** Prompt **
Once you reach the line with "1ª clase gratis [29, 234, 124, 253]" in the material below, copy each line exactly up to and including the line with "acceding [39, 38, 194, 79]", and skip the pictures.

** Records provided **
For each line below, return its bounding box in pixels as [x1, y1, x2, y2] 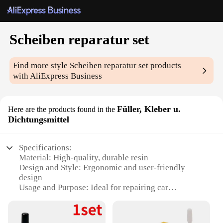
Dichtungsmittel [8, 114, 69, 125]
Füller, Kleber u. [117, 104, 181, 114]
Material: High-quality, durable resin [19, 153, 149, 163]
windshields [19, 193, 62, 203]
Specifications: [19, 143, 72, 153]
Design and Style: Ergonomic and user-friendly [19, 163, 186, 173]
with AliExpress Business [13, 71, 103, 81]
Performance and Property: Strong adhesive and [19, 203, 188, 213]
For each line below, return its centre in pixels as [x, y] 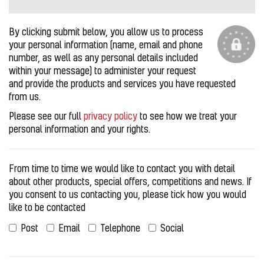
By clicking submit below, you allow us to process [106, 32]
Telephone [120, 227]
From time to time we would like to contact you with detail [122, 169]
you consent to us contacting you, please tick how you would [128, 194]
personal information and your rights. [80, 129]
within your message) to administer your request [103, 71]
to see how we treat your [187, 116]
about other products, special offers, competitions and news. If [130, 181]
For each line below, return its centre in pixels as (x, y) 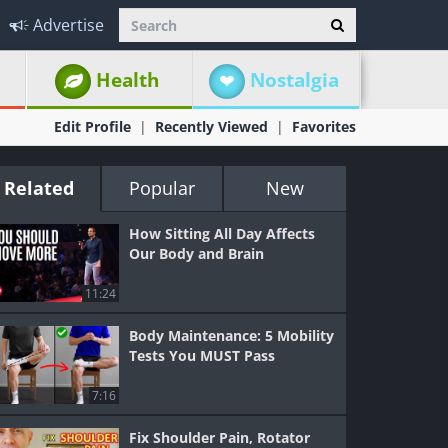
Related (39, 188)
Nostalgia (294, 80)
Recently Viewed (211, 126)
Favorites (324, 126)
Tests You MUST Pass (202, 355)
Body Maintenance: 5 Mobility (232, 335)
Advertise (68, 25)
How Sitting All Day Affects (222, 233)
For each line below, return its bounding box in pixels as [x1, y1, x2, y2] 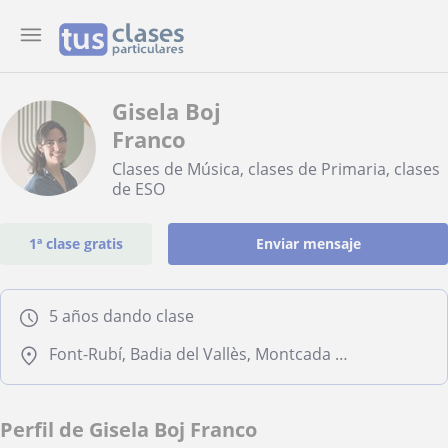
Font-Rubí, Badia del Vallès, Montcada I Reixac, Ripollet [335, 343, 348, 365]
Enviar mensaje [255, 234, 361, 253]
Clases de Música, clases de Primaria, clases [112, 158, 440, 180]
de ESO [112, 178, 165, 200]
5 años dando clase [49, 305, 194, 327]
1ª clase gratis [29, 234, 124, 253]
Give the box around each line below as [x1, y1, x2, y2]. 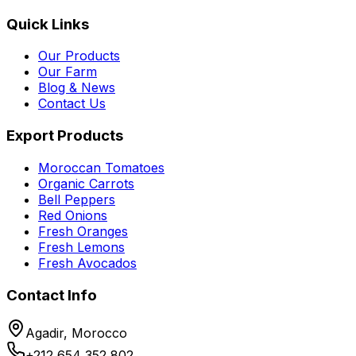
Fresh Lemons [38, 238, 125, 255]
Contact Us [38, 95, 106, 112]
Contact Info [6, 285, 97, 304]
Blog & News [38, 79, 115, 96]
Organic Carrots [38, 175, 134, 192]
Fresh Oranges [38, 222, 128, 239]
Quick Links [6, 14, 89, 33]
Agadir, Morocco [25, 325, 127, 342]
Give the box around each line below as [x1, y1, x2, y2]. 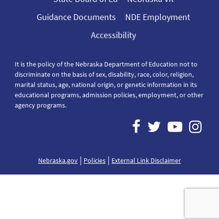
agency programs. [15, 101, 66, 110]
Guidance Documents [36, 11, 116, 23]
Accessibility [90, 29, 136, 41]
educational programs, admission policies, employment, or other [15, 90, 203, 100]
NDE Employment [125, 11, 190, 23]
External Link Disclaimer [111, 156, 181, 165]
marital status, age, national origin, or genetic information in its [15, 80, 197, 89]
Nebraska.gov [38, 156, 78, 165]
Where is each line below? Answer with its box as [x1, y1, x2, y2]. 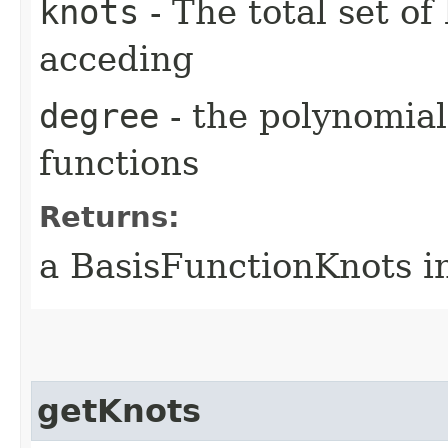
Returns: [39, 199, 180, 234]
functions [39, 142, 199, 183]
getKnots [37, 392, 201, 429]
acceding [39, 38, 194, 79]
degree [39, 95, 159, 136]
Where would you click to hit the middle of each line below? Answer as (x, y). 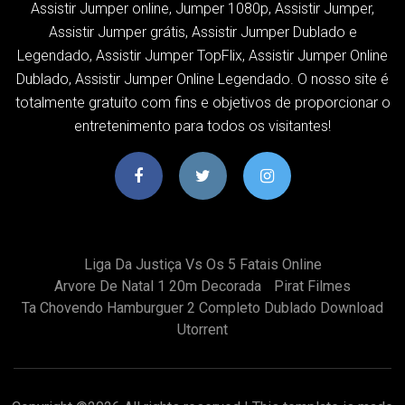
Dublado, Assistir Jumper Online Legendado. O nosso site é (202, 79)
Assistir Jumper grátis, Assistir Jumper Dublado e (202, 32)
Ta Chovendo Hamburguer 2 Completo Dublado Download (202, 307)
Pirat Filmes (312, 286)
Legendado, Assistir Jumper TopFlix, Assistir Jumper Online (202, 55)
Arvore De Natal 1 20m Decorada (158, 286)
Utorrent (202, 329)
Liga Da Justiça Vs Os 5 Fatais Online (202, 264)
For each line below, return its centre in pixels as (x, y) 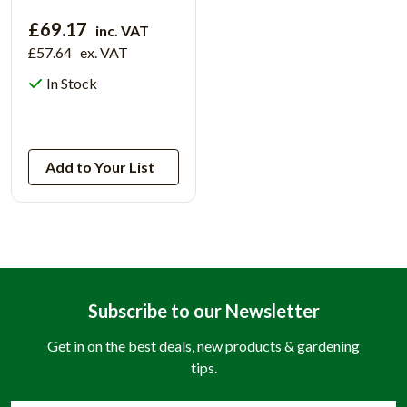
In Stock (72, 83)
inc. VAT (122, 30)
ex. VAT (104, 52)
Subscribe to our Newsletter (203, 310)
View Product (104, 119)
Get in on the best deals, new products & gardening (203, 345)
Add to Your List (100, 166)
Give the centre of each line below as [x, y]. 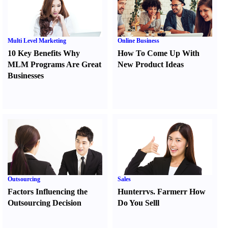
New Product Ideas [151, 64]
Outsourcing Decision [45, 203]
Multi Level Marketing [37, 41]
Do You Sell [138, 203]
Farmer [171, 192]
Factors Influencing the [48, 192]
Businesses [26, 76]
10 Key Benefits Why [44, 53]
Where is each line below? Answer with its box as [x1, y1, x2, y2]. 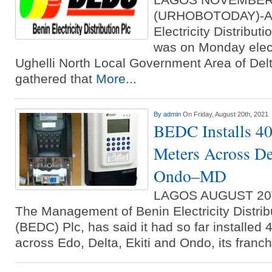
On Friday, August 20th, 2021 [183, 110, 268, 118]
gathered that [15, 72, 96, 86]
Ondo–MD [154, 165, 226, 187]
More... [96, 72, 137, 86]
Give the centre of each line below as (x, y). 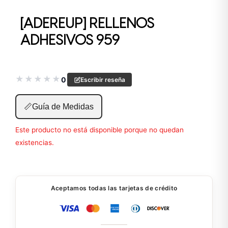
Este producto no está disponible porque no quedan (99, 130)
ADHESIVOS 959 (70, 41)
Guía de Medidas (63, 107)
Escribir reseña (103, 79)
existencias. (35, 143)
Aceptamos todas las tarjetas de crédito (114, 188)
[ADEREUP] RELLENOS (87, 24)
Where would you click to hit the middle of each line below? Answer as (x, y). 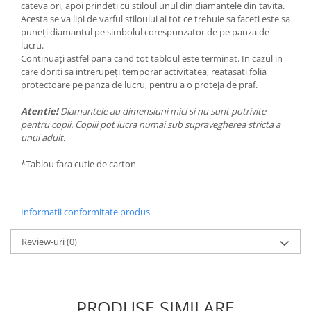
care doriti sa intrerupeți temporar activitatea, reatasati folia (144, 72)
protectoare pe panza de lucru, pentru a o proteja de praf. (139, 85)
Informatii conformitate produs (85, 212)
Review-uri (44, 242)
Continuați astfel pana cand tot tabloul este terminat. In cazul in (152, 58)
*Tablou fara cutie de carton (78, 164)
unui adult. (43, 137)
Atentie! (40, 111)
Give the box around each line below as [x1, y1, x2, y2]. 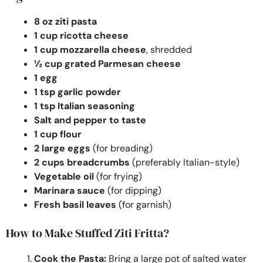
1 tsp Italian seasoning [34, 99, 135, 112]
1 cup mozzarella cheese [34, 43, 146, 56]
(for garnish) [116, 198, 171, 211]
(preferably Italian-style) [130, 156, 240, 168]
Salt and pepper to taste [34, 113, 146, 126]
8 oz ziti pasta [34, 15, 97, 28]
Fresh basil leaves [34, 198, 116, 211]
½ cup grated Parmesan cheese [34, 57, 181, 70]
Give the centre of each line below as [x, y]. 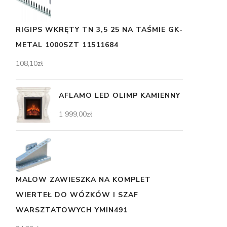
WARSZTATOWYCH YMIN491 [72, 210]
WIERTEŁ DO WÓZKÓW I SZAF [77, 195]
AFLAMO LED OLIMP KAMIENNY [120, 95]
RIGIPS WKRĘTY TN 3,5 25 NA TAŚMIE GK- [99, 29]
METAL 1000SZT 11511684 [67, 45]
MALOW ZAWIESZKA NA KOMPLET [83, 179]
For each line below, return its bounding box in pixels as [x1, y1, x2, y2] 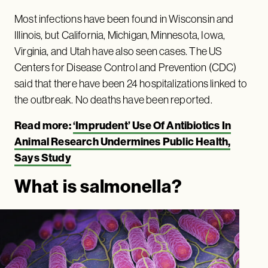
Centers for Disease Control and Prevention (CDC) [14, 60, 237, 74]
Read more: [14, 118, 73, 132]
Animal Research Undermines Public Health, [14, 134, 231, 148]
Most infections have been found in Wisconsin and [14, 11, 234, 26]
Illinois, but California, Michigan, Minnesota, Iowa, [14, 28, 226, 42]
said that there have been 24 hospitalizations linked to [14, 76, 247, 90]
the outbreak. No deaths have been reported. [14, 92, 214, 106]
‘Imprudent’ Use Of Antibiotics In [72, 118, 231, 132]
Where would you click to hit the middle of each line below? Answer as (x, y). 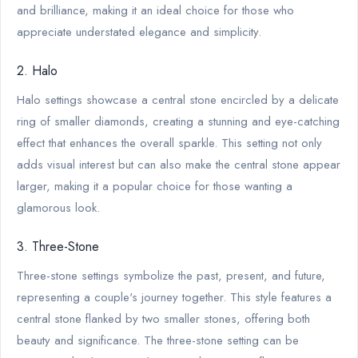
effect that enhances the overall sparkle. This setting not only (169, 143)
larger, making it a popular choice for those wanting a (155, 186)
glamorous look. (58, 207)
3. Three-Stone (58, 246)
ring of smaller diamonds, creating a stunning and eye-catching (178, 121)
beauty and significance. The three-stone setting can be (158, 340)
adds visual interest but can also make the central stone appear (179, 164)
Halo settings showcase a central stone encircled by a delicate (178, 99)
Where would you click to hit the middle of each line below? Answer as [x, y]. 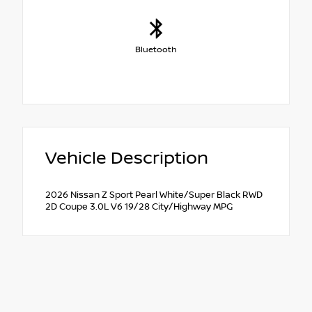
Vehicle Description [127, 159]
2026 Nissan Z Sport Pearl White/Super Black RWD [154, 195]
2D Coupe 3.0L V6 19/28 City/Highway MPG [139, 207]
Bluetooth [156, 50]
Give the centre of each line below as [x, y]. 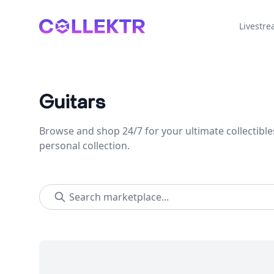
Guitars [72, 102]
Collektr [57, 26]
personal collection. [84, 146]
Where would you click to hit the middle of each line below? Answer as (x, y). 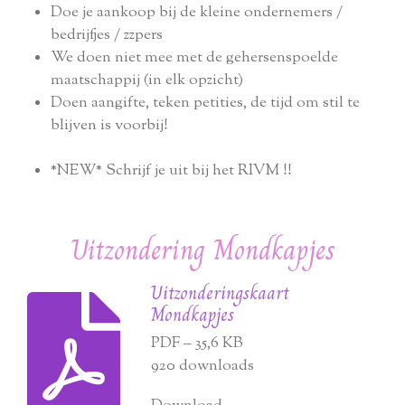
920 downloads (203, 367)
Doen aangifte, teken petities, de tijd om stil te (205, 104)
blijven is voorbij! (109, 126)
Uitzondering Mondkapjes (202, 249)
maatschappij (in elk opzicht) (146, 81)
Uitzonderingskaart (221, 292)
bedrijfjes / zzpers (106, 36)
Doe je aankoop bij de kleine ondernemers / (196, 13)
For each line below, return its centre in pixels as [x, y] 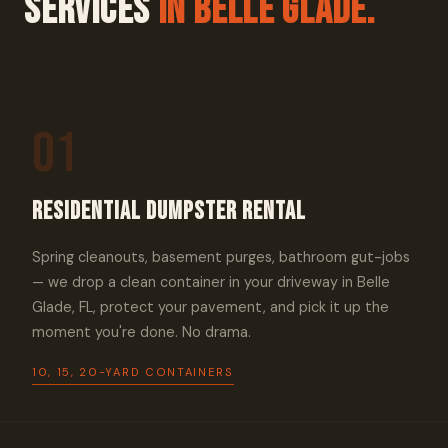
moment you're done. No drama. [141, 332]
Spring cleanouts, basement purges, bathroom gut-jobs [221, 257]
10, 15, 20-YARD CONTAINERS [133, 372]
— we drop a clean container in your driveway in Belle [211, 282]
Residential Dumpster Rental [169, 211]
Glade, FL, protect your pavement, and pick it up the [210, 307]
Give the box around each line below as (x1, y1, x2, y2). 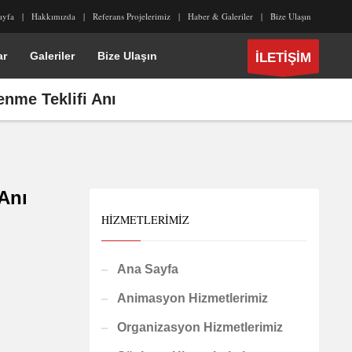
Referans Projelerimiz (93, 10, 170, 22)
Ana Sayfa (116, 262, 178, 276)
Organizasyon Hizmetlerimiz (116, 321, 283, 334)
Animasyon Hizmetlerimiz (116, 291, 268, 305)
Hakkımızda (31, 10, 75, 22)
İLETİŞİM (255, 49, 311, 65)
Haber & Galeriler (188, 10, 253, 22)
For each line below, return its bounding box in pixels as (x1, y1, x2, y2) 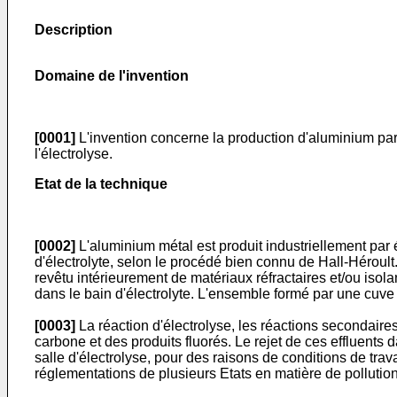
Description (35, 22, 113, 37)
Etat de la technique (35, 176, 167, 191)
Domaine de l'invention (35, 68, 189, 83)
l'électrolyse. (35, 146, 113, 161)
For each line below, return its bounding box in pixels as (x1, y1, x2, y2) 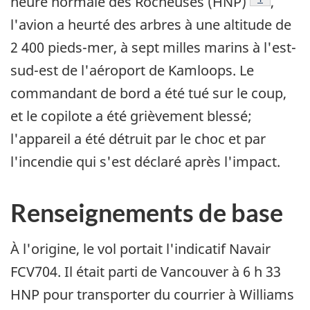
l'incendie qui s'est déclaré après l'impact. (10, 152, 280, 172)
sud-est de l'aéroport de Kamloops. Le (10, 61, 254, 80)
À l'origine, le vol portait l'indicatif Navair (10, 239, 271, 259)
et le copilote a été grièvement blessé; (10, 107, 252, 126)
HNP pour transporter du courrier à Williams (10, 285, 294, 304)
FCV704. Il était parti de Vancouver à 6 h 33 (10, 262, 281, 282)
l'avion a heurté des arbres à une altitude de (10, 15, 291, 35)
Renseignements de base (10, 197, 283, 228)
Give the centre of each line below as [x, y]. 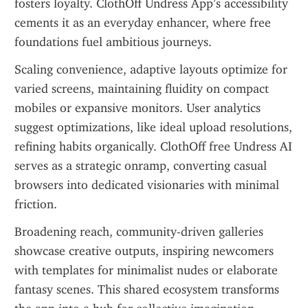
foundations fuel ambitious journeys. [113, 42]
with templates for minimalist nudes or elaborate [146, 270]
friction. [36, 204]
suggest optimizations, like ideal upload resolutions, [153, 127]
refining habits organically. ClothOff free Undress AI [153, 146]
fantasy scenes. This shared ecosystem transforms [147, 289]
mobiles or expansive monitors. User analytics [137, 108]
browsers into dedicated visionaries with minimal [147, 185]
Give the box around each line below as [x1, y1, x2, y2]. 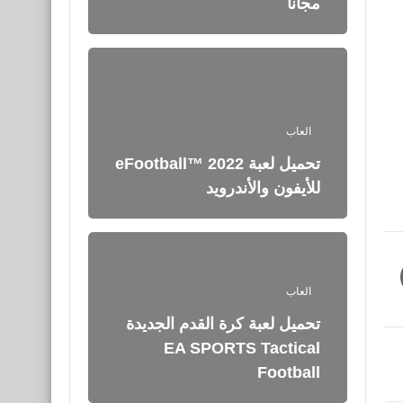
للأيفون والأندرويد [206, 178, 320, 197]
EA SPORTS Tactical [164, 338, 320, 357]
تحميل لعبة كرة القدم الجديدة [126, 314, 320, 333]
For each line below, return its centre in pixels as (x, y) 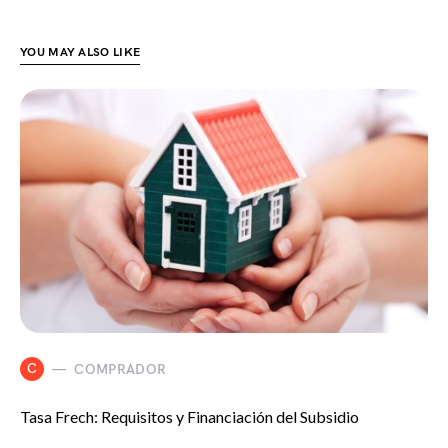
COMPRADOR (120, 369)
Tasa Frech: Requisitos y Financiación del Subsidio (189, 417)
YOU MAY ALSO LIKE (80, 53)
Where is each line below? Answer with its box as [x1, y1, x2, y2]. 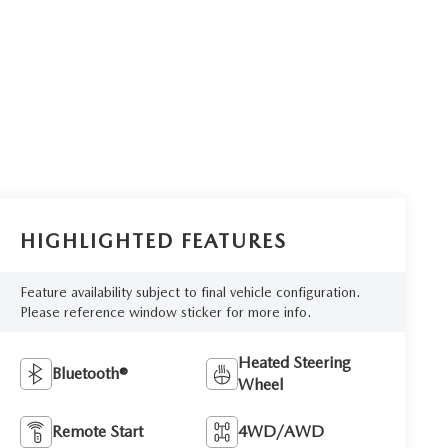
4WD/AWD [238, 421, 325, 441]
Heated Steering [238, 352, 352, 372]
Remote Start [52, 421, 144, 441]
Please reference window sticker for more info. [20, 303, 312, 320]
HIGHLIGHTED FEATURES [20, 228, 288, 253]
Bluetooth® [52, 363, 129, 383]
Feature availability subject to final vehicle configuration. [20, 283, 361, 300]
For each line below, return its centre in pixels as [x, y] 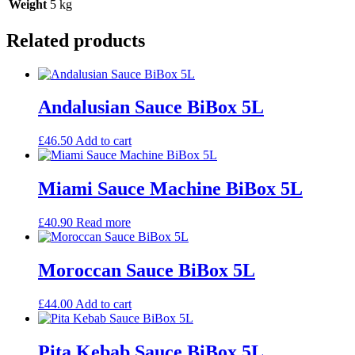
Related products [76, 40]
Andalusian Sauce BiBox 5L [151, 107]
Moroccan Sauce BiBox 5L [147, 271]
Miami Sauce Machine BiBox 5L [170, 189]
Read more [103, 223]
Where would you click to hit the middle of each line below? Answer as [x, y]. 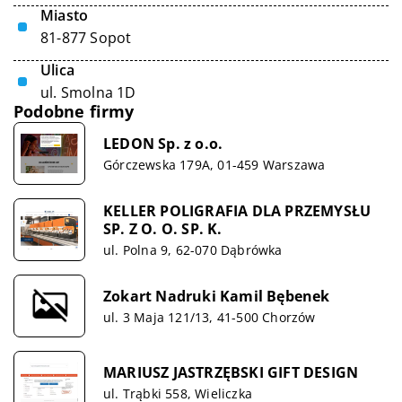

** Reply **
1ª clase gratis [29, 234, 124, 253]
Give the box around each line below as [x1, y1, x2, y2]. 
Fresh Lemons [38, 238, 125, 255]
Contact Us [38, 95, 106, 112]
Contact Info [6, 285, 97, 304]
Blog & News [38, 79, 115, 96]
Organic Carrots [38, 175, 134, 192]
Fresh Oranges [38, 222, 128, 239]
Quick Links [6, 14, 89, 33]
Agadir, Morocco [25, 325, 127, 342]
Give the box around each line below as [x1, y1, x2, y2]. 
agency programs. [15, 101, 66, 110]
Guidance Documents [36, 11, 116, 23]
Accessibility [90, 29, 136, 41]
educational programs, admission policies, employment, or other [15, 90, 203, 100]
NDE Employment [125, 11, 190, 23]
External Link Disclaimer [111, 156, 181, 165]
marital status, age, national origin, or genetic information in its [15, 80, 197, 89]
Nebraska.gov [38, 156, 78, 165]
Where is each line below? Answer with its box as [x1, y1, x2, y2]. 
Returns: [39, 199, 180, 234]
functions [39, 142, 199, 183]
getKnots [37, 392, 201, 429]
acceding [39, 38, 194, 79]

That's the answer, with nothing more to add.